* Goal of the exercise *
The answer must consist of each line below that holds the word "cost", copied as it stands.
--- Source information Enclosed Below ---
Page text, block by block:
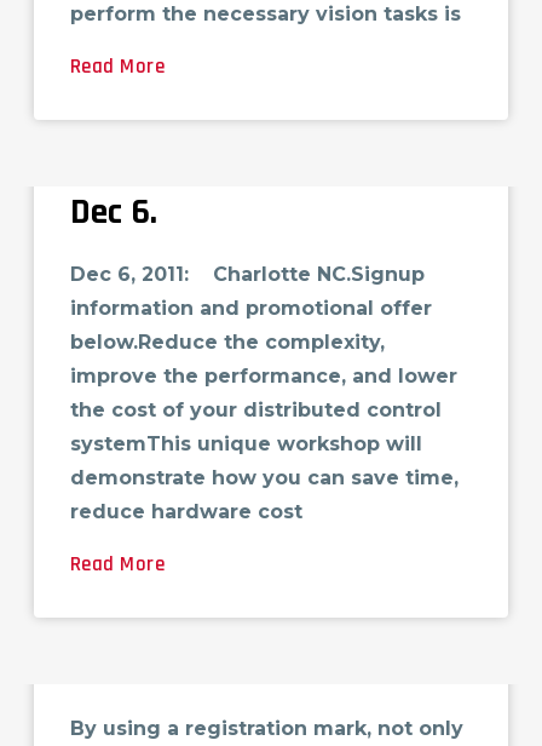
perform the necessary vision tasks is
Read More
Cimtec to Host GE-IP
Dec 6.
Dec 6, 2011: Charlotte NC.Signup
information and promotional offer
below.Reduce the complexity,
improve the performance, and lower
the cost of your distributed control
systemThis unique workshop will
demonstrate how you can save time,
reduce hardware cost
Read More
Identifying Registration
By using a registration mark, not only
--- End of Enclosed Source information ---
* Task response *
the cost of your distributed control
reduce hardware cost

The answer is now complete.